The spot where Hank Leyvas had been beaten earlier that evening was deserted, but he and his friends could hear the sounds of the birthday party at the Williams ranch. Convinced that the boys who assaulted him were there, Hank and the others converged on the small house. The fighting was brutal. Men and women, boys and girls struggled for about ten minutes. The fight had all the markings of an Los Angeles teenage rumble, except for what neighbors discovered shortly after the fighting. Lying in the shadows was José Díaz. He had been beaten and stabbed. He died later that night at Los Angeles General Hospital.
The governor, Democrat Cuthbert L. Olson, was becoming increasingly concerned about juvenile delinquency. He used the murder of José Díaz as a call to action. The Los Angeles Police Department (L.A.P.D.) rounded up more than 600 youth -- mostly Mexican Americans known as "zoot-suiters" for the ballooned pants and long coats they wore -- and indicted Hank Leyvas and twenty-one others for José Díaz's murder. The subsequent trial dominated headlines in the City of Angels for months. The 38th Street boys were convicted in Los Angeles' tabloid journals -- and the jury agreed. Hank Leyvas was sentenced to life in San Quentin.

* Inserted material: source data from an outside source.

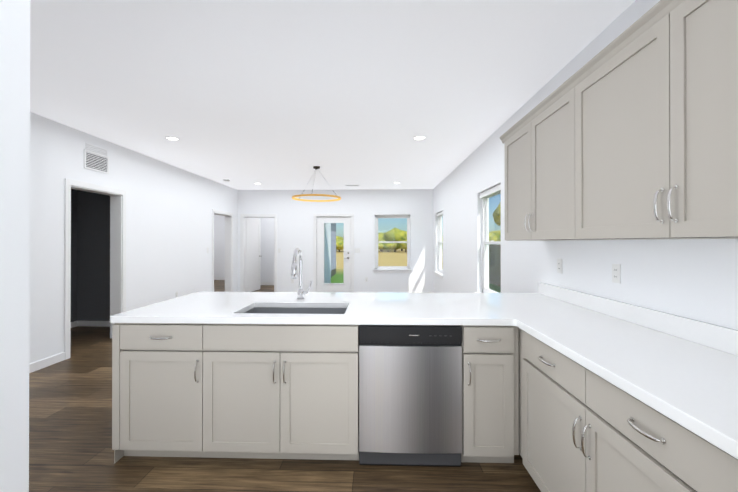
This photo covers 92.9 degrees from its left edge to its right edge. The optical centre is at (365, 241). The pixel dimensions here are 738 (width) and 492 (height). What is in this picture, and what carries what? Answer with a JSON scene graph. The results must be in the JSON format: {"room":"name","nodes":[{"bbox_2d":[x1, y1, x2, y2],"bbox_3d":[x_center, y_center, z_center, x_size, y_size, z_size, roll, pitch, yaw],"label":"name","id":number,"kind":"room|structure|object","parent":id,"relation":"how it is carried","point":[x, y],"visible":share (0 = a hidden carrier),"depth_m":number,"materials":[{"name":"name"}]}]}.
{"room":"kitchen","nodes":[
{"label":"kitchen","id":0,"kind":"room"},
{"bbox_2d":[0,0,29,491],"bbox_3d":[-2.290,0.003,0.826,2.960,2.740,0.120,0,0,2],"label":"wall","id":1,"kind":"structure","parent":0,"point":[14,211],"depth_m":0.81,"materials":[{"name":"white paint"}]},
{"bbox_2d":[29,112,237,363],"bbox_3d":[-3.566,0.017,5.058,0.160,2.740,8.265,0,0,2],"label":"wall","id":2,"kind":"structure","parent":0,"point":[169,207],"depth_m":5.22,"materials":[{"name":"white paint"}]},
{"bbox_2d":[29,352,64,372],"bbox_3d":[-3.555,1.331,2.500,0.013,0.095,3.160,0,0,2],"label":"baseboard","id":3,"kind":"structure","parent":2,"relation":"attached to","point":[45,362],"depth_m":3.85,"materials":[{"name":"white paint"}]},
{"bbox_2d":[64,178,125,359],"bbox_3d":[-3.572,0.328,4.580,0.177,2.115,0.990,0,0,2],"label":"door frame","id":4,"kind":"structure","parent":2,"relation":"attached to","point":[117,251],"depth_m":4.99,"materials":[{"name":"white paint"}]},
{"bbox_2d":[84,143,108,173],"bbox_3d":[-3.495,-1.063,4.552,0.011,0.317,0.400,0,0,2],"label":"air vent","id":5,"kind":"object","parent":2,"relation":"in","point":[95,161],"visible":1,"depth_m":4.54,"materials":[{"name":"white metal"}]},
{"bbox_2d":[212,210,232,291],"bbox_3d":[-3.463,0.344,8.303,0.177,2.105,1.100,0,0,2],"label":"door frame","id":6,"kind":"structure","parent":2,"relation":"attached to","point":[228,216],"depth_m":8.77,"materials":[{"name":"white paint"}]},
{"bbox_2d":[70,189,224,352],"bbox_3d":[-4.818,0.026,8.079,2.520,2.940,9.460,0,0,2],"label":"wall","id":7,"kind":"structure","parent":0,"point":[90,268],"depth_m":5.71,"materials":[{"name":"paint"}]},
{"bbox_2d":[29,338,540,491],"bbox_3d":[-0.989,1.431,3.210,5.420,0.100,12.120,0,0,2],"label":"floor","id":8,"kind":"structure","parent":0,"point":[70,424],"depth_m":2.13,"materials":[{"name":"brown wood"}]},
{"bbox_2d":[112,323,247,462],"bbox_3d":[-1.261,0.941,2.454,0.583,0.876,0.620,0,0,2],"label":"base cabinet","id":9,"kind":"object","parent":8,"relation":"on","point":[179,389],"depth_m":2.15,"materials":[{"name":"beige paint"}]},
{"bbox_2d":[359,325,461,466],"bbox_3d":[0.275,0.944,2.397,0.617,0.869,0.603,0,0,2],"label":"dishwasher","id":10,"kind":"object","parent":8,"relation":"on","point":[410,395],"visible":0.94,"depth_m":2.10,"materials":[{"name":"grey metal"}]},
{"bbox_2d":[461,325,518,462],"bbox_3d":[0.756,0.941,2.394,0.333,0.876,0.620,0,0,2],"label":"base cabinet","id":11,"kind":"object","parent":8,"relation":"on","point":[490,354],"depth_m":2.09,"materials":[{"name":"beige paint"}]},
{"bbox_2d":[110,282,597,325],"bbox_3d":[-0.015,0.434,2.641,3.112,0.140,1.085,0,0,2],"label":"countertop","id":12,"kind":"structure","parent":11,"relation":"on","point":[363,308],"depth_m":2.41,"materials":[{"name":"white stone"}]},
{"bbox_2d":[245,307,346,313],"bbox_3d":[-0.492,0.615,2.442,0.788,0.222,0.478,0,0,2],"label":"sink","id":13,"kind":"object","parent":12,"relation":"in","point":[299,310],"visible":0.02,"depth_m":2.65,"materials":[{"name":"silver metal"}]},
{"bbox_2d":[291,248,311,299],"bbox_3d":[-0.495,0.257,2.703,0.123,0.414,0.255,0,0,2],"label":"faucet","id":14,"kind":"object","parent":12,"relation":"on","point":[294,275],"visible":1,"depth_m":2.78,"materials":[{"name":"silver metal"}]},
{"bbox_2d":[494,286,603,297],"bbox_3d":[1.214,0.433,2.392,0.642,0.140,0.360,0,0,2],"label":"countertop","id":15,"kind":"structure","parent":11,"relation":"on","point":[541,289],"depth_m":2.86,"materials":[{"name":"white stone"}]},
{"bbox_2d":[510,298,737,458],"bbox_3d":[1.170,0.430,1.403,0.672,0.140,1.320,0,0,2],"label":"countertop","id":16,"kind":"structure","parent":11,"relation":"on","point":[682,371],"depth_m":1.43,"materials":[{"name":"white stone"}]},
{"bbox_2d":[518,328,577,491],"bbox_3d":[1.203,0.939,1.707,0.621,0.876,0.612,0,0,2],"label":"base cabinet","id":17,"kind":"object","parent":8,"relation":"on","point":[548,379],"depth_m":1.73,"materials":[{"name":"beige paint"}]},
{"bbox_2d":[578,364,737,491],"bbox_3d":[1.185,0.937,1.076,0.621,0.876,0.650,0,0,2],"label":"base cabinet","id":18,"kind":"object","parent":8,"relation":"on","point":[582,428],"depth_m":1.14,"materials":[{"name":"beige paint"}]},
{"bbox_2d":[252,218,330,291],"bbox_3d":[-2.309,0.033,10.236,2.310,2.940,2.000,0,0,2],"label":"wall","id":19,"kind":"structure","parent":0,"point":[267,260],"depth_m":11.18,"materials":[{"name":"white paint"}]},
{"bbox_2d":[246,218,261,291],"bbox_3d":[-3.141,0.385,9.747,0.165,2.010,0.796,0,0,11],"label":"bedroom door","id":20,"kind":"structure","parent":19,"relation":"in","point":[253,246],"depth_m":9.74,"materials":[{"name":"white paint"}]},
{"bbox_2d":[30,0,634,189],"bbox_3d":[-0.989,-1.409,3.219,5.420,0.100,12.120,0,0,2],"label":"ceiling","id":21,"kind":"structure","parent":0,"point":[268,94],"depth_m":2.92,"materials":[{"name":"white paint"}]},
{"bbox_2d":[165,136,178,140],"bbox_3d":[-2.549,-1.351,4.615,0.164,0.016,0.164,0,0,2],"label":"recessed light","id":22,"kind":"object","parent":21,"relation":"in","point":[172,138],"visible":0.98,"depth_m":4.61,"materials":[{"name":"white paint"}]},
{"bbox_2d":[292,166,340,201],"bbox_3d":[-0.897,-1.056,6.366,0.882,0.585,0.882,0,0,2],"label":"ring pendant light","id":23,"kind":"object","parent":21,"relation":"hanging from","point":[327,195],"visible":1,"depth_m":6.32,"materials":[{"name":"brown metal"}]},
{"bbox_2d":[413,136,425,139],"bbox_3d":[0.702,-1.351,4.589,0.164,0.016,0.164,0,0,2],"label":"recessed light","id":24,"kind":"object","parent":21,"relation":"in","point":[419,137],"visible":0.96,"depth_m":4.58,"materials":[{"name":"white paint"}]},
{"bbox_2d":[238,189,432,291],"bbox_3d":[-0.894,0.030,9.194,5.260,2.740,0.160,0,0,2],"label":"wall","id":25,"kind":"structure","parent":0,"point":[295,222],"depth_m":9.09,"materials":[{"name":"white paint"}]},
{"bbox_2d":[240,214,276,291],"bbox_3d":[-2.803,0.347,9.241,0.970,2.105,0.177,0,0,2],"label":"door frame","id":26,"kind":"structure","parent":25,"relation":"attached to","point":[243,217],"depth_m":9.17,"materials":[{"name":"white paint"}]},
{"bbox_2d":[313,214,353,291],"bbox_3d":[-0.839,0.342,9.183,1.060,2.115,0.177,0,0,2],"label":"door frame","id":27,"kind":"structure","parent":25,"relation":"attached to","point":[315,216],"depth_m":9.11,"materials":[{"name":"white paint"}]},
{"bbox_2d":[317,217,350,291],"bbox_3d":[-0.845,0.380,9.148,0.896,2.016,0.112,0,0,2],"label":"door","id":28,"kind":"structure","parent":25,"relation":"in","point":[323,286],"depth_m":9.15,"materials":[{"name":"white paint"}]},
{"bbox_2d":[373,215,412,272],"bbox_3d":[0.695,0.074,9.125,1.040,1.502,0.185,0,0,2],"label":"wall window","id":29,"kind":"structure","parent":25,"relation":"in","point":[393,269],"depth_m":9.14,"materials":[{"name":"white plastic"}]},
{"bbox_2d":[354,291,432,292],"bbox_3d":[0.696,1.352,9.056,2.015,0.095,0.013,0,0,2],"label":"baseboard","id":30,"kind":"structure","parent":25,"relation":"attached to","point":[354,291],"depth_m":9.05,"materials":[{"name":"white paint"}]},
{"bbox_2d":[433,0,737,329],"bbox_3d":[1.640,0.011,3.137,0.160,2.740,12.120,0,0,2],"label":"wall","id":31,"kind":"structure","parent":0,"point":[695,279],"depth_m":2.50,"materials":[{"name":"white paint"}]},
{"bbox_2d":[434,211,442,278],"bbox_3d":[1.766,0.081,8.210,0.185,1.522,1.070,0,0,2],"label":"window","id":32,"kind":"structure","parent":31,"relation":"in","point":[440,248],"depth_m":8.60,"materials":[{"name":"white plastic"}]},
{"bbox_2d":[474,184,500,292],"bbox_3d":[1.661,0.069,4.612,0.185,1.522,1.070,0,0,2],"label":"window","id":33,"kind":"structure","parent":31,"relation":"in","point":[486,195],"depth_m":5.00,"materials":[{"name":"white plastic"}]},
{"bbox_2d":[504,76,571,240],"bbox_3d":[1.367,-0.465,2.521,0.341,0.919,1.090,0,0,2],"label":"upper cabinet","id":34,"kind":"object","parent":31,"relation":"attached to","point":[538,148],"depth_m":2.38,"materials":[{"name":"beige paint"}]},
{"bbox_2d":[557,259,561,273],"bbox_3d":[1.545,0.200,2.799,0.008,0.115,0.070,0,0,2],"label":"electrical outlet","id":35,"kind":"object","parent":31,"relation":"attached to","point":[559,265],"visible":1,"depth_m":2.80,"materials":[{"name":"white plastic"}]},
{"bbox_2d":[612,264,620,282],"bbox_3d":[1.526,0.197,2.139,0.008,0.115,0.070,0,0,2],"label":"electrical outlet","id":36,"kind":"object","parent":31,"relation":"attached to","point":[616,273],"visible":1,"depth_m":2.13,"materials":[{"name":"white plastic"}]},
{"bbox_2d":[572,0,663,239],"bbox_3d":[1.342,-0.468,1.657,0.341,0.919,0.640,0,0,2],"label":"upper cabinet","id":37,"kind":"object","parent":31,"relation":"attached to","point":[630,132],"depth_m":1.61,"materials":[{"name":"beige paint"}]},
{"bbox_2d":[664,0,737,238],"bbox_3d":[1.323,-0.470,1.022,0.341,0.919,0.630,0,0,2],"label":"upper cabinet","id":38,"kind":"object","parent":31,"relation":"attached to","point":[701,36],"depth_m":1.22,"materials":[{"name":"beige paint"}]},
{"label":"outside","id":39,"kind":"structure","parent":0,"visible":0},
{"bbox_2d":[331,249,500,292],"bbox_3d":[2.507,2.207,89.842,300.000,0.200,300.000,0,0,2],"label":"lawn","id":40,"kind":"structure","parent":39,"point":[389,258],"depth_m":33.02,"materials":[{"name":"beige plant"}]},
{"bbox_2d":[331,223,335,275],"bbox_3d":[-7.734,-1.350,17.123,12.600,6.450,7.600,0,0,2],"label":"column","id":41,"kind":"structure","parent":40,"relation":"on","point":[333,251],"depth_m":19.10,"materials":[{"name":"grey"}]},
{"bbox_2d":[336,203,500,252],"bbox_3d":[11.961,-4.852,29.770,175.591,13.531,145.580,0,0,2],"label":"trees","id":42,"kind":"object","parent":40,"relation":"on","point":[393,237],"depth_m":66.81,"materials":[{"name":"green plant"}]},
{"bbox_2d":[489,244,500,286],"bbox_3d":[5.245,0.901,4.979,0.060,1.870,22.500,0,0,2],"label":"fence","id":43,"kind":"object","parent":40,"relation":"on","point":[495,268],"depth_m":14.91,"materials":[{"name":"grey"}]}
]}

Within months of the convictions, Los Angeles erupted in the Zoot Suit Riot. For the better part of a week, sailors and other servicemen dragged kids off streetcars, from restaurants, and out of movie theaters. The boys were beaten and often stripped of their zoot suits. Thousands of white civilians cheered them on and helped the sailors. As the riot progressed, Mexican American boys moved to defend their neighborhoods, setting traps for sailors and assaulting them in their cars. The L.A.P.D. let the riot continue for the better part of a week. After the riot ended, the Los Angeles City Council banned the wearing of zoot suits on Los Angeles streets.
Within a year of the riots Hank Leyvas and the boys were released from prison. Their convictions in the Sleepy Lagoon case were overturned on appeal. The court ruled that there had been serious errors in the trial: a biased judge, the denial of counsel, and a lack of evidence. Authorities declined to retry the case. Whoever killed José Díaz got away with murder.
When Hank and the boys returned, the City of Angels, and their place in it, was changed forever. In little time the zoot suit style faded from view. And eventually the small reservoir known as the Sleepy Lagoon fell victim to urban sprawl and was filled in.